# What you have to do:
Beginning with the line that contains "update the bugs if requested. (104, 212)", retype the entries below exactly, ending with the line that contains "multiple language kernels". Leave out any pictures.

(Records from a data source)
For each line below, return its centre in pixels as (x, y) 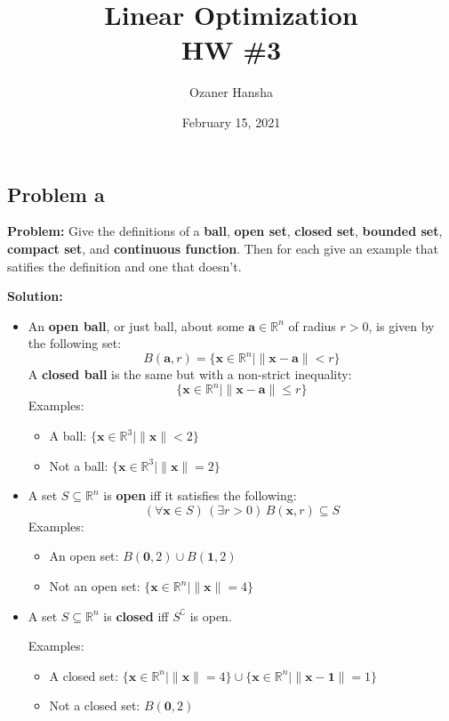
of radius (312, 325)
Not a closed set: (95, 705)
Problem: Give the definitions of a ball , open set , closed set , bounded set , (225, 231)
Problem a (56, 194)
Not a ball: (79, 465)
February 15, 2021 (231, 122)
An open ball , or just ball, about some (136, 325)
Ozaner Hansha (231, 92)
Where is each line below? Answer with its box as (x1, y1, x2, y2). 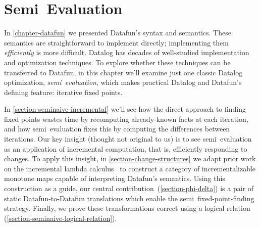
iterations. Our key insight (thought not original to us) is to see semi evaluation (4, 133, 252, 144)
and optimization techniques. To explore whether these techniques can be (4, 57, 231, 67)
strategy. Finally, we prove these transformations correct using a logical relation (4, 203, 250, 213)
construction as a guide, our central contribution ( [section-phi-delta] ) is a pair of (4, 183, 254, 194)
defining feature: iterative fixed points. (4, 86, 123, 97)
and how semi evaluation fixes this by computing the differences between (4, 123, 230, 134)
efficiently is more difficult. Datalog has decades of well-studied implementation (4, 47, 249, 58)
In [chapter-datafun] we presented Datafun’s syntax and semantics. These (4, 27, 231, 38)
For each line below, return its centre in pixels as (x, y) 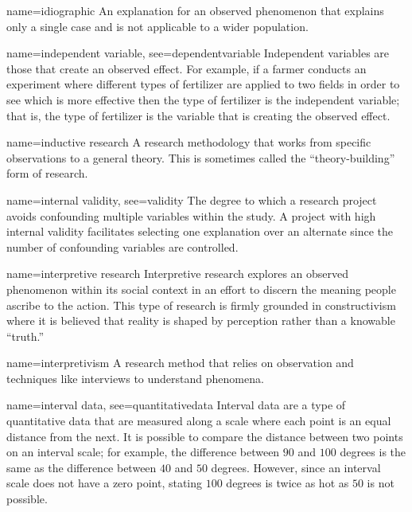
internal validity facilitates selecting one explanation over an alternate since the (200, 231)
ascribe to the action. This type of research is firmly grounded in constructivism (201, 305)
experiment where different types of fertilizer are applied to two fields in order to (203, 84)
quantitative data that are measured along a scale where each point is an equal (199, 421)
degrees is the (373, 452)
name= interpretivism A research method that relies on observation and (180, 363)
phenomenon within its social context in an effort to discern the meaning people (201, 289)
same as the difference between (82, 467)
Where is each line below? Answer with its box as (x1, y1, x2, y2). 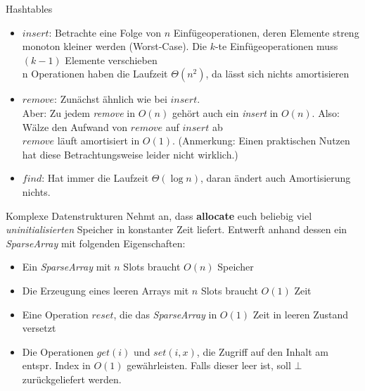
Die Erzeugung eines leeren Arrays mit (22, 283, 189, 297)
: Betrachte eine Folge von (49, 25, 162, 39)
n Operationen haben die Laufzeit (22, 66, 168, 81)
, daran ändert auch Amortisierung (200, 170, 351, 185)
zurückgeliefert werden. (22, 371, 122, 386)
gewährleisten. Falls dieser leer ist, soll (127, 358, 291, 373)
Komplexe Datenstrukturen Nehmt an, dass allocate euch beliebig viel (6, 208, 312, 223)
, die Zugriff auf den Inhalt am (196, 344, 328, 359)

==

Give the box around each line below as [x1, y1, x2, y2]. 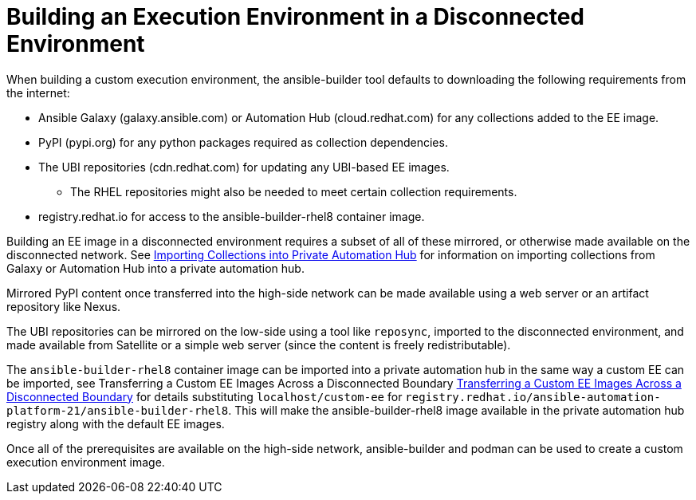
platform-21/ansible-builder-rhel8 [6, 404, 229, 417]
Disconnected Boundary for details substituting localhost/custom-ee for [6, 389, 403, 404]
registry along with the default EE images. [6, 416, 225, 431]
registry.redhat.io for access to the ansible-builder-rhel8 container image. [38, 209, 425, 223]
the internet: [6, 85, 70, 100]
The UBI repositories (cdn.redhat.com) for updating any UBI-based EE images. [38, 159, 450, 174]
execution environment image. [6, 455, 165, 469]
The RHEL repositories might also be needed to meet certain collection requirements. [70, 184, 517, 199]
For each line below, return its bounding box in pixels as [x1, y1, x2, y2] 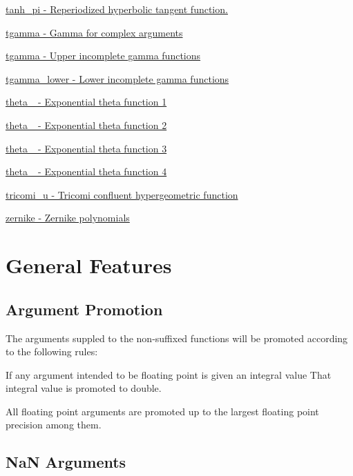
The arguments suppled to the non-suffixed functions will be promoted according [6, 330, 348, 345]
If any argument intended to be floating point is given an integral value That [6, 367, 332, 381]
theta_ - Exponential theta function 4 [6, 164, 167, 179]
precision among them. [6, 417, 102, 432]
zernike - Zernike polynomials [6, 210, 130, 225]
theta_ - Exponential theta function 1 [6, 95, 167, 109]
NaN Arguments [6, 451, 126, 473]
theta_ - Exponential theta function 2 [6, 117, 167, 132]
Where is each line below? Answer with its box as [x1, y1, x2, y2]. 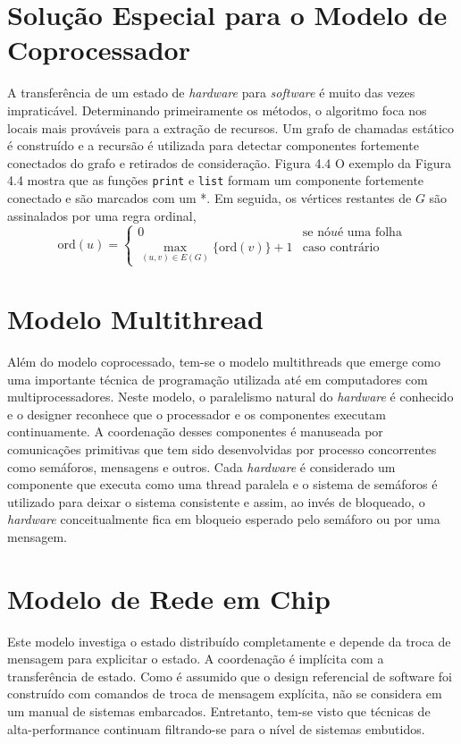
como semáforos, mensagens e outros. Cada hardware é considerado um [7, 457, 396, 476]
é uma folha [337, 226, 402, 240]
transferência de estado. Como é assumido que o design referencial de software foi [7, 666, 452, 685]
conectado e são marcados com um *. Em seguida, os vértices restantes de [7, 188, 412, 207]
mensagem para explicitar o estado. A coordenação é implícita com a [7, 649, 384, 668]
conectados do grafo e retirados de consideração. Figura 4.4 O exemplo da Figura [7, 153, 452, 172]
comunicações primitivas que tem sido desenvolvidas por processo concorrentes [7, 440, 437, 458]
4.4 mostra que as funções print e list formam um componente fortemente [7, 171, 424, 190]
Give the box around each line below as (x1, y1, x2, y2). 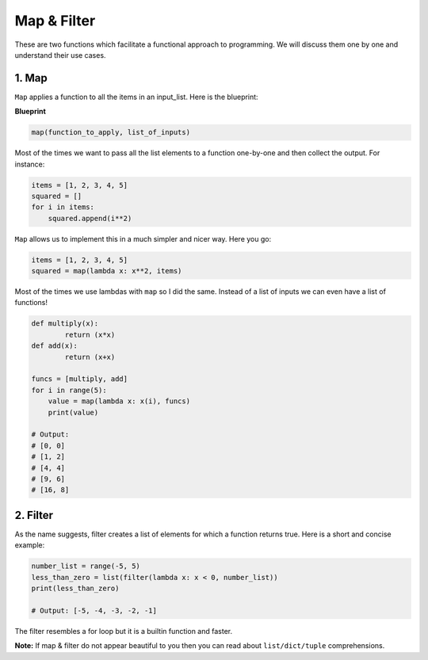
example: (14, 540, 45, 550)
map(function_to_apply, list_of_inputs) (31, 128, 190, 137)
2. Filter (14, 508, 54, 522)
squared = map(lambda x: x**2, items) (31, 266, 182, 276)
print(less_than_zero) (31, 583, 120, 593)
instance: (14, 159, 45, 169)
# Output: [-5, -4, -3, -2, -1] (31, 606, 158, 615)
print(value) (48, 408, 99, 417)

--

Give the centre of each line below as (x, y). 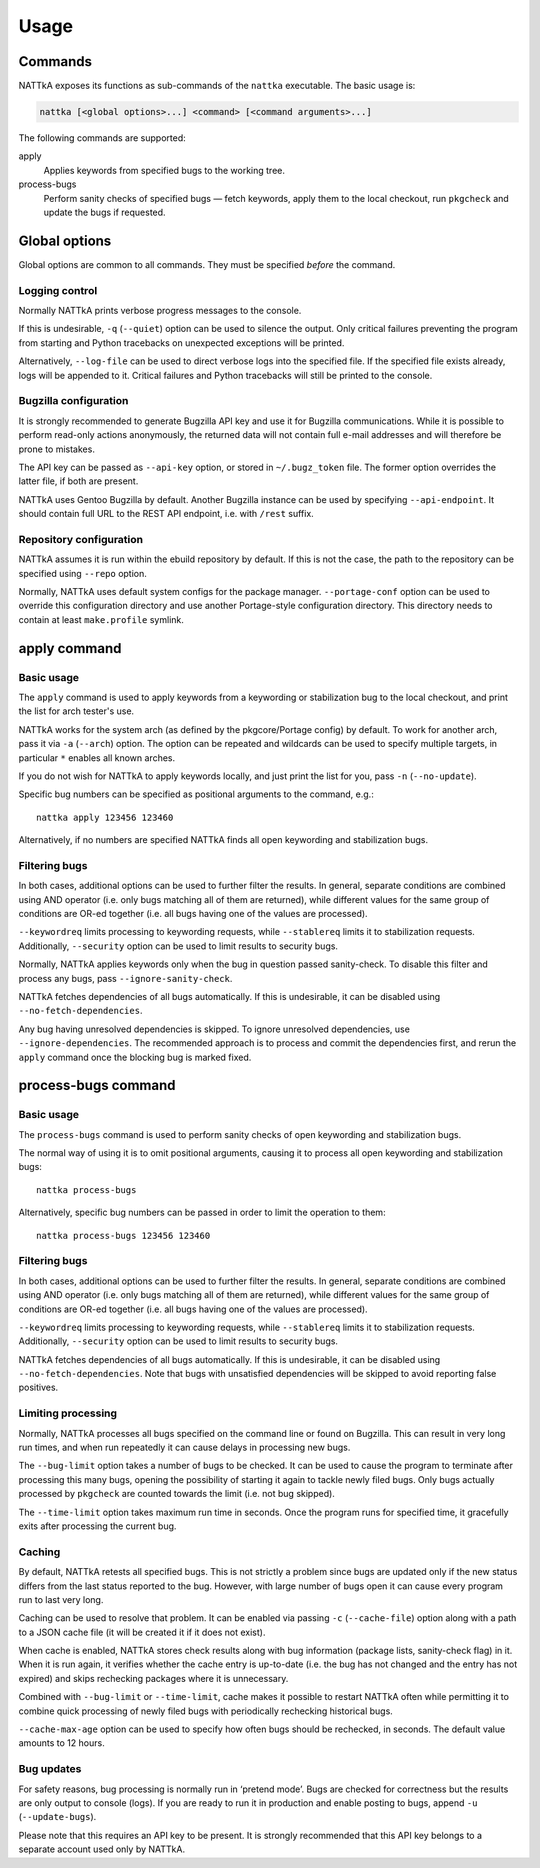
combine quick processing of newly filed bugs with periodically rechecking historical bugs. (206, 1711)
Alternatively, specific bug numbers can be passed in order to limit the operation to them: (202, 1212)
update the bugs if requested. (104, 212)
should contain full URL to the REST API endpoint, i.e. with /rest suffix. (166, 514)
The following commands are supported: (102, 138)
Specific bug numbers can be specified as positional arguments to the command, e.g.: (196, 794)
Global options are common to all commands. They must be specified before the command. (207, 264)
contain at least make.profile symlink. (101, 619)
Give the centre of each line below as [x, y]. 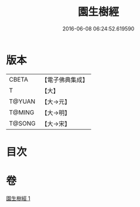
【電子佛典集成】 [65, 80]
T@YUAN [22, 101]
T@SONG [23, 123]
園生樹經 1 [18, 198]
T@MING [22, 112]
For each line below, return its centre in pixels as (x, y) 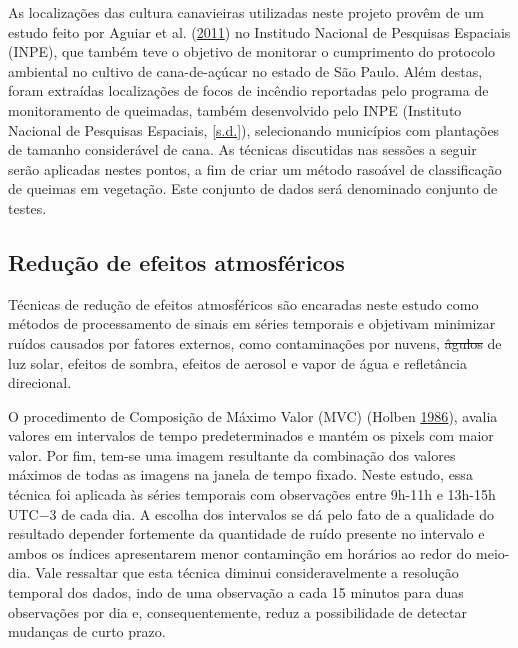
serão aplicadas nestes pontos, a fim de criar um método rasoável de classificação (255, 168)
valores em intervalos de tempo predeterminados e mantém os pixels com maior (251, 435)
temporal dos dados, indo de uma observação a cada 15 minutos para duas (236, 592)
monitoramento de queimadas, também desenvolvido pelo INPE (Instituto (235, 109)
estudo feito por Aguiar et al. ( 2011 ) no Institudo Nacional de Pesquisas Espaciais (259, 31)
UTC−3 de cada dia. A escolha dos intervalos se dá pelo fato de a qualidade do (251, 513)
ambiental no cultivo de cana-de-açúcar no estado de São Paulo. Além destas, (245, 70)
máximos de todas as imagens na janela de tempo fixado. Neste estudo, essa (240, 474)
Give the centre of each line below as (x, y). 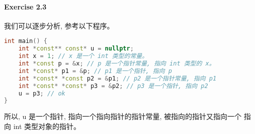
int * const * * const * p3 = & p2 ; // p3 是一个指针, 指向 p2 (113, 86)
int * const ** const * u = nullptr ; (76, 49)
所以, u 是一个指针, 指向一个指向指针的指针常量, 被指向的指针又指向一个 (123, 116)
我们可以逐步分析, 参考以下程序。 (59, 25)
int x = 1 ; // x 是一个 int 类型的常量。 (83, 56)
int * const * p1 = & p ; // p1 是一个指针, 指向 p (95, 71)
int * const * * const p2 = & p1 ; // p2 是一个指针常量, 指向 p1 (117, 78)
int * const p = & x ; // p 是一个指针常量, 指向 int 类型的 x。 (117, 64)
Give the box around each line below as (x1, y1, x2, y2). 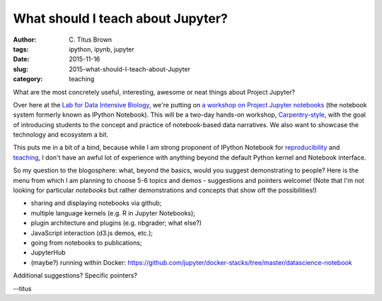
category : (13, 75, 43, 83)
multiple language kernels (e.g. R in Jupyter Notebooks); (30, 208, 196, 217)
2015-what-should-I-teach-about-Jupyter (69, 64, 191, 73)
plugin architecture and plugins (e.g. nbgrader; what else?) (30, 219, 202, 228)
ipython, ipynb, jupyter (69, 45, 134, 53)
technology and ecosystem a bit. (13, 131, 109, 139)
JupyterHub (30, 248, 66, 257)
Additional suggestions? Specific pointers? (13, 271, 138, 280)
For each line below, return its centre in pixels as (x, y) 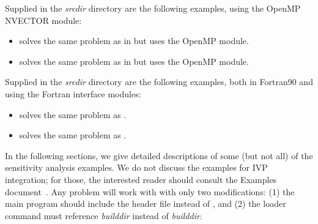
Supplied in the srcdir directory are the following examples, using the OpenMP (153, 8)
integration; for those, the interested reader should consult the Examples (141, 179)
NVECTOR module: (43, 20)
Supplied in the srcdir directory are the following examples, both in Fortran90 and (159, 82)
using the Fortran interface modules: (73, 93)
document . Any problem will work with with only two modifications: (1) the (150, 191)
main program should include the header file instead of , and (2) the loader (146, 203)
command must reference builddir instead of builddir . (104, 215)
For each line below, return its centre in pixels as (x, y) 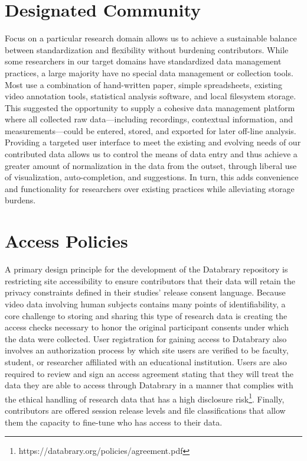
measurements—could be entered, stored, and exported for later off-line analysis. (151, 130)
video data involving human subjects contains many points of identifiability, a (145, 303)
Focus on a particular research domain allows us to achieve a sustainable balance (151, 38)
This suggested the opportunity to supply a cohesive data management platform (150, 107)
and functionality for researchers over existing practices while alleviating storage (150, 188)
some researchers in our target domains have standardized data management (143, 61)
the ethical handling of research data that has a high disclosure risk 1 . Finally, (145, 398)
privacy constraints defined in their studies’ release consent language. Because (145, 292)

# The answer:
update the bugs if requested. (104, 212)
should contain full URL to the REST API endpoint, i.e. with /rest suffix. (166, 514)
The following commands are supported: (102, 138)
Specific bug numbers can be specified as positional arguments to the command, e.g.: (196, 794)
Global options are common to all commands. They must be specified before the command. (207, 264)
contain at least make.profile symlink. (101, 619)
Give the centre of each line below as [x, y]. 
【電子佛典集成】 [65, 80]
T@YUAN [22, 101]
T@SONG [23, 123]
園生樹經 1 [18, 198]
T@MING [22, 112]
For each line below, return its centre in pixels as (x, y) 
serão aplicadas nestes pontos, a fim de criar um método rasoável de classificação (255, 168)
valores em intervalos de tempo predeterminados e mantém os pixels com maior (251, 435)
temporal dos dados, indo de uma observação a cada 15 minutos para duas (236, 592)
monitoramento de queimadas, também desenvolvido pelo INPE (Instituto (235, 109)
estudo feito por Aguiar et al. ( 2011 ) no Institudo Nacional de Pesquisas Espaciais (259, 31)
UTC−3 de cada dia. A escolha dos intervalos se dá pelo fato de a qualidade do (251, 513)
ambiental no cultivo de cana-de-açúcar no estado de São Paulo. Além destas, (245, 70)
máximos de todas as imagens na janela de tempo fixado. Neste estudo, essa (240, 474)
Give the centre of each line below as (x, y). 
int * const * * const * p3 = & p2 ; // p3 是一个指针, 指向 p2 (113, 86)
int * const ** const * u = nullptr ; (76, 49)
所以, u 是一个指针, 指向一个指向指针的指针常量, 被指向的指针又指向一个 (123, 116)
我们可以逐步分析, 参考以下程序。 (59, 25)
int x = 1 ; // x 是一个 int 类型的常量。 (83, 56)
int * const * p1 = & p ; // p1 是一个指针, 指向 p (95, 71)
int * const * * const p2 = & p1 ; // p2 是一个指针常量, 指向 p1 (117, 78)
int * const p = & x ; // p 是一个指针常量, 指向 int 类型的 x。 (117, 64)
Give the box around each line below as (x1, y1, x2, y2). 
category : (13, 75, 43, 83)
multiple language kernels (e.g. R in Jupyter Notebooks); (30, 208, 196, 217)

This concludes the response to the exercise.